Uniqueness of Blow-ups for the Superconductivity Free Boundary Problem

TL;DR

This paper proves the uniqueness of quadratic blow-ups at singular points for a free boundary problem related to superconductivity, addressing a gap in understanding the singular set.

Contribution

It establishes the uniqueness of quadratic blow-ups at singular points for a specific free boundary problem, using a novel approach involving quadratic rescalings and harmonic projections.

Findings

Quadratic blow-ups are unique at singular points.

The proof employs a finite-dimensional differential equation approach.

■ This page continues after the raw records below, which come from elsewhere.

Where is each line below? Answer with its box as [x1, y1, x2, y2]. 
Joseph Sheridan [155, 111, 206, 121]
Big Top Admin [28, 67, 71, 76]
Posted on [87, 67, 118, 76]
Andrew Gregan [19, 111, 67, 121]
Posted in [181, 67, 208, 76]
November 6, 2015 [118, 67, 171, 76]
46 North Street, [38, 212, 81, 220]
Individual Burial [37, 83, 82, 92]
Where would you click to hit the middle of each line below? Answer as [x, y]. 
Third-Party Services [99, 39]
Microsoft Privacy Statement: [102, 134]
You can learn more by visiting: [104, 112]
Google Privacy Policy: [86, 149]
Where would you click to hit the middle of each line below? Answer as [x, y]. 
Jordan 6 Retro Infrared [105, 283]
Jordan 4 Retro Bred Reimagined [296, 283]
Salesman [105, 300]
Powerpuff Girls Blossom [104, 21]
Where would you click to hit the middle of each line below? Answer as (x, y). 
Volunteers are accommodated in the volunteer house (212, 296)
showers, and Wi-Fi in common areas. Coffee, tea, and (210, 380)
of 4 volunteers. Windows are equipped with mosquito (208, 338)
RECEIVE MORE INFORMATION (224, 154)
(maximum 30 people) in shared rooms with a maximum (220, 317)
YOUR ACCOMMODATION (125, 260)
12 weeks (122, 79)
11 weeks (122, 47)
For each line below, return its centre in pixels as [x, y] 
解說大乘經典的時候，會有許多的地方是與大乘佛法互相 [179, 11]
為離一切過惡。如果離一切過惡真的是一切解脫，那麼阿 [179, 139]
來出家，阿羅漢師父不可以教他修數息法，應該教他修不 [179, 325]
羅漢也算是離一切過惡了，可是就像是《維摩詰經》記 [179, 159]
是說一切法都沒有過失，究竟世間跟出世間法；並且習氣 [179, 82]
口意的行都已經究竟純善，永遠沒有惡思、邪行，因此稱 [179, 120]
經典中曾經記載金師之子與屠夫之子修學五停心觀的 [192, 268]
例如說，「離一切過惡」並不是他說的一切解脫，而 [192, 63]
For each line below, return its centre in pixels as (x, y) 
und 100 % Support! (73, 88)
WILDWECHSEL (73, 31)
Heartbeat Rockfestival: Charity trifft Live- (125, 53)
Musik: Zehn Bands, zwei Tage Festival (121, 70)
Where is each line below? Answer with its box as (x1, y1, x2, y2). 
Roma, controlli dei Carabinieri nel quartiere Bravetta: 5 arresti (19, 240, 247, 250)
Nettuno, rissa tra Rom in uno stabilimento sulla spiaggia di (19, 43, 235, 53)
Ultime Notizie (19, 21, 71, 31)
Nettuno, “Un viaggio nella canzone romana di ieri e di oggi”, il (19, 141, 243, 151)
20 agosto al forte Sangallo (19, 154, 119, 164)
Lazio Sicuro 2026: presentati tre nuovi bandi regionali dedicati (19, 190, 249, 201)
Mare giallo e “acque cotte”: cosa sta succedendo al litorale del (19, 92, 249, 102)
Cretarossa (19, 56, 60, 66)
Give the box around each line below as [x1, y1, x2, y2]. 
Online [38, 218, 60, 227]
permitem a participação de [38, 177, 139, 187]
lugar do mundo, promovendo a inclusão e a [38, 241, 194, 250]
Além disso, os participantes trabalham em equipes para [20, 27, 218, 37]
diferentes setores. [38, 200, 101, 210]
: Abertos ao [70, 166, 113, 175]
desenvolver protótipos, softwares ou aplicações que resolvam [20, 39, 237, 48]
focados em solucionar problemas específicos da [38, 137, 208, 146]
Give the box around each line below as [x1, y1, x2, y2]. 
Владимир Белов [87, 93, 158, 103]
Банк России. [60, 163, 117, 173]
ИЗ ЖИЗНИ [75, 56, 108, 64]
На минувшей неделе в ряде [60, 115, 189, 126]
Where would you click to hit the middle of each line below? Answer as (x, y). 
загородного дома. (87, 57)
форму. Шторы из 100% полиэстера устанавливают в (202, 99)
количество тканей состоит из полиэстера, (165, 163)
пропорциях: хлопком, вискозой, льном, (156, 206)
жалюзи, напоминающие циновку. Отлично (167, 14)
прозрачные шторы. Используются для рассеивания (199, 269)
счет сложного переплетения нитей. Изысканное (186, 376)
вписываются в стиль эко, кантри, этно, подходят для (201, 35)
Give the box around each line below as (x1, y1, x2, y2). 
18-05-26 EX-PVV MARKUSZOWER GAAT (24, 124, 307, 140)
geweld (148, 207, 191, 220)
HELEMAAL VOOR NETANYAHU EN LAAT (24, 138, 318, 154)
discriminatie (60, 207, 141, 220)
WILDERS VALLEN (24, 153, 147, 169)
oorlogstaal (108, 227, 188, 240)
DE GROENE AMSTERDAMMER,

Convergence of the quadratic coefficient is established, ensuring blow-up uniqueness.

Abstract

We study the free-boundary equation \[ \Delta u=\chi_{\{|\nabla u|>0\}} \] near the origin. We prove that, at a singular point of \(\partial\{|\nabla u|>0\}\), the quadratic blow-up is unique. As noted in \cite[Notes to Chapter 7]{PSU2012}, little is known about the singular set for this problem. The usual Weiss--Monneau monotonicity argument does not seem to apply directly, because the inactive set is determined by the vanishing of \(\nabla u\), rather than by a sign condition on \(u\). The proof follows the quadratic part of the rescalings. Projecting onto the trace-free quadratic harmonics yields a finite-dimensional differential equation for the quadratic coefficient. Together with a Lyapunov identity and estimates on dyadic annuli, this implies convergence of the quadratic coefficient, and hence uniqueness of the blow-up.